— What is required —
Transcribe, with complete accuracy, all of the entries below except for the pictures.

— Extracted data —
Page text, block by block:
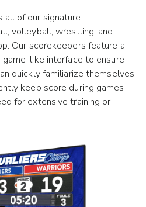
all of our signature
volleyball, wrestling, and
Our scorekeepers feature a
like interface to ensure
quickly familiarize themselves
keep score during games
for extensive training or
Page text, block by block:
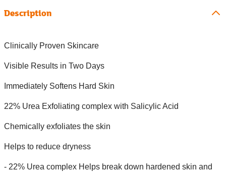
Description
Clinically Proven Skincare
Visible Results in Two Days
Immediately Softens Hard Skin
22% Urea Exfoliating complex with Salicylic Acid
Chemically exfoliates the skin
Helps to reduce dryness
- 22% Urea complex Helps break down hardened skin and
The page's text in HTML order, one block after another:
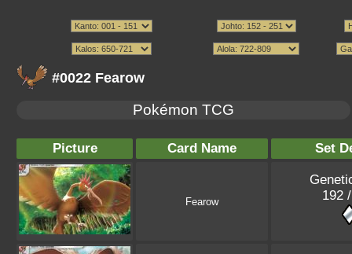
#0022 Fearow
Pokémon TCG
Picture Card Name Set
Fearow
192
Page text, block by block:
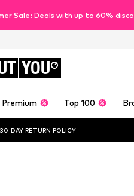
Sale: Deals with up to 60%
YOU
Premium Top 100
30-DAY RETURN POLICY
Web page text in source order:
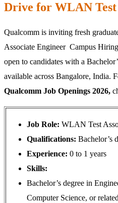
Drive for WLAN Test
Qualcomm is inviting fresh
Associate Engineer Campus
open to candidates with a
available across Bangalore, India.
Qualcomm Job Openings 2026,
Job Role: WLAN Test
Qualifications: Bachelor’s
Experience: 0 to 1 years
Skills:
Bachelor’s degree in
Computer Science, or
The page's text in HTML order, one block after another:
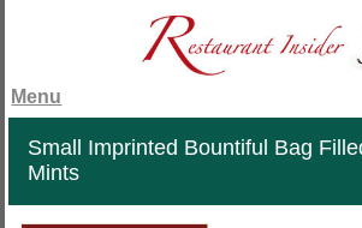
Menu
Small Imprinted Bountiful Bag
Mints
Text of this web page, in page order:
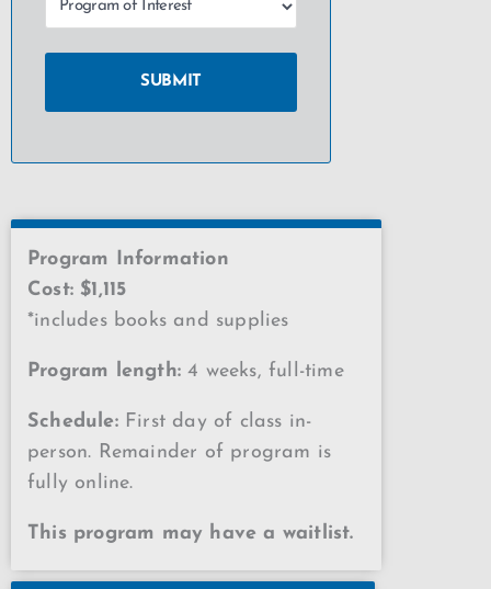
Program Information
Cost: $1,115
*includes books and supplies
Program length:4 weeks, full-time
Schedule:First day of class in-
person. Remainder of program is
fully online.
This program may have a waitlist.
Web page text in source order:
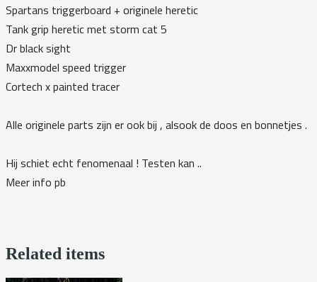
Spartans triggerboard + originele heretic
Tank grip heretic met storm cat 5
Dr black sight
Maxxmodel speed trigger
Cortech x painted tracer
Alle originele parts zijn er ook bij , alsook de doos en bonnetjes .
Hij schiet echt fenomenaal ! Testen kan ..
Meer info pb
Related items
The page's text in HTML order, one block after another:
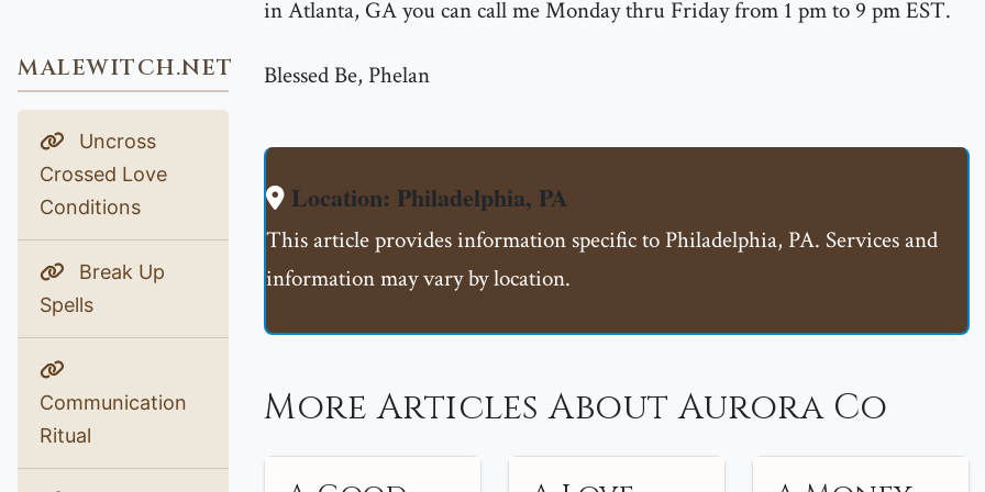
MALEWITCH.NET
Uncross
Crossed Love
Conditions
Break Up
Spells
Communication
Ritual
in Atlanta, GA you can call me Monday thru Friday from 1 pm to 9 pm EST.
Blessed Be, Phelan
Location: Philadelphia, PA
This article provides information specific to Philadelphia, PA. Services and
information may vary by location.
More Articles About Aurora Co
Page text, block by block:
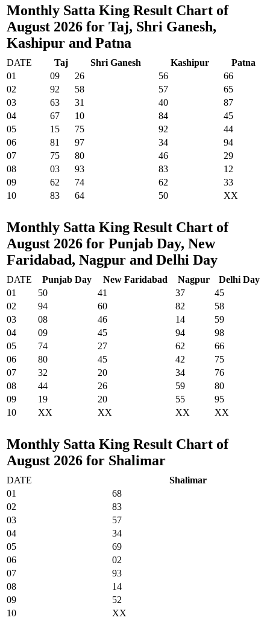
Monthly Satta King Result Chart of
August 2026 for Taj, Shri Ganesh,
Kashipur and Patna
DATE Taj Shri Ganesh Kashipur
Patna
01
09 26 56
66
02
92 58 57
65
03
63 31 40
87
04
67 10 84
45
05
15 75 92
44
06
81 97 34
94
07
75 80 46
29
08
03 93 83
12
09
62 74 62
33
10
83 64 50 XX
Monthly Satta King Result Chart of
August 2026 for Punjab Day, New
Faridabad, Nagpur and Delhi Day
DATE Punjab Day New Faridabad Nagpur
Delhi Day
01
50 41 37
45
02
94 60 82
58
03
08 46 14
59
04
09 45 94
98
05
74 27 62
66
06
80 45 42
75
07
32 20 34
76
08
44 26 59
80
09
19 20 55
95
10
XX XX XX XX
Monthly Satta King Result Chart of
August 2026 for Shalimar
DATE
Shalimar
01
68
02
83
03
57
04
34
05
69
06
02
07
93
08
14
09
52
10
XX
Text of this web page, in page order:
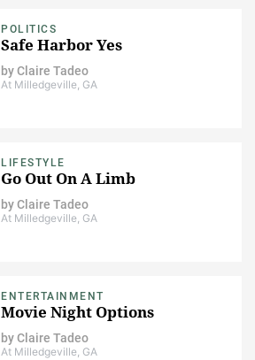
POLITICS
Safe Harbor Yes
byClaire Tadeo
At Milledgeville, GA
LIFESTYLE
Go Out On A Limb
byClaire Tadeo
At Milledgeville, GA
ENTERTAINMENT
Movie Night Options
byClaire Tadeo
At Milledgeville, GA
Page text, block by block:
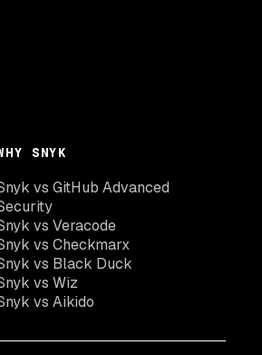
SNYK
vs GitHub Advanced
vs Veracode
vs Checkmarx
vs Black Duck
vs Wiz
vs Aikido
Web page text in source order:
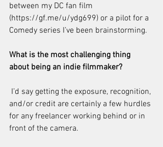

— Solved problem —
Page text, block by block:
all of our signature
volleyball, wrestling, and
Our scorekeepers feature a
like interface to ensure
quickly familiarize themselves
keep score during games
for extensive training or
Page text, block by block:
Description
Clinically Proven Skincare
Visible Results in Two Days
Immediately Softens Hard Skin
22% Urea Exfoliating complex with Salicylic Acid
Chemically exfoliates the skin
Helps to reduce dryness
- 22% Urea complex Helps break down hardened skin and
The page's text in HTML order, one block after another:
#0022 Fearow
Pokémon TCG
Picture Card Name Set
Fearow
192
Page text, block by block:
Sale: Deals with up to 60%
YOU
Premium Top 100
30-DAY RETURN POLICY
Web page text in source order:
Drive for WLAN Test
Qualcomm is inviting fresh
Associate Engineer Campus
open to candidates with a
available across Bangalore, India.
Qualcomm Job Openings 2026,
Job Role: WLAN Test
Qualifications: Bachelor’s
Experience: 0 to 1 years
Skills:
Bachelor’s degree in
Computer Science, or
The page's text in HTML order, one block after another:
Menu
Small Imprinted Bountiful Bag
Mints
Text of this web page, in page order:
Program Information
Cost: $1,115
*includes books and supplies
Program length:4 weeks, full-time
Schedule:First day of class in-
person. Remainder of program is
fully online.
This program may have a waitlist.
Web page text in source order:
Spartans triggerboard + originele heretic
Tank grip heretic met storm cat 5
Dr black sight
Maxxmodel speed trigger
Cortech x painted tracer
Alle originele parts zijn er ook bij , alsook de doos en bonnetjes .
Hij schiet echt fenomenaal ! Testen kan ..
Meer info pb
Related items
The page's text in HTML order, one block after another:
MALEWITCH.NET
Uncross
Crossed Love
Conditions
Break Up
Spells
Communication
Ritual
in Atlanta, GA you can call me Monday thru Friday from 1 pm to 9 pm EST.
Blessed Be, Phelan
Location: Philadelphia, PA
This article provides information specific to Philadelphia, PA. Services and
information may vary by location.
More Articles About Aurora Co
Page text, block by block:
Monthly Satta King Result Chart of
August 2026 for Taj, Shri Ganesh,
Kashipur and Patna
DATE Taj Shri Ganesh Kashipur
Patna
01
09 26 56
66
02
92 58 57
65
03
63 31 40
87
04
67 10 84
45
05
15 75 92
44
06
81 97 34
94
07
75 80 46
29
08
03 93 83
12
09
62 74 62
33
10
83 64 50 XX
Monthly Satta King Result Chart of
August 2026 for Punjab Day, New
Faridabad, Nagpur and Delhi Day
DATE Punjab Day New Faridabad Nagpur
Delhi Day
01
50 41 37
45
02
94 60 82
58
03
08 46 14
59
04
09 45 94
98
05
74 27 62
66
06
80 45 42
75
07
32 20 34
76
08
44 26 59
80
09
19 20 55
95
10
XX XX XX XX
Monthly Satta King Result Chart of
August 2026 for Shalimar
DATE
Shalimar
01
68
02
83
03
57
04
34
05
69
06
02
07
93
08
14
09
52
10
XX
Text of this web page, in page order:
POLITICS
Safe Harbor Yes
byClaire Tadeo
At Milledgeville, GA
LIFESTYLE
Go Out On A Limb
byClaire Tadeo
At Milledgeville, GA
ENTERTAINMENT
Movie Night Options
byClaire Tadeo
At Milledgeville, GA
Page text, block by block:
SNYK
vs GitHub Advanced
vs Veracode
vs Checkmarx
vs Black Duck
vs Wiz
vs Aikido
Web page text in source order:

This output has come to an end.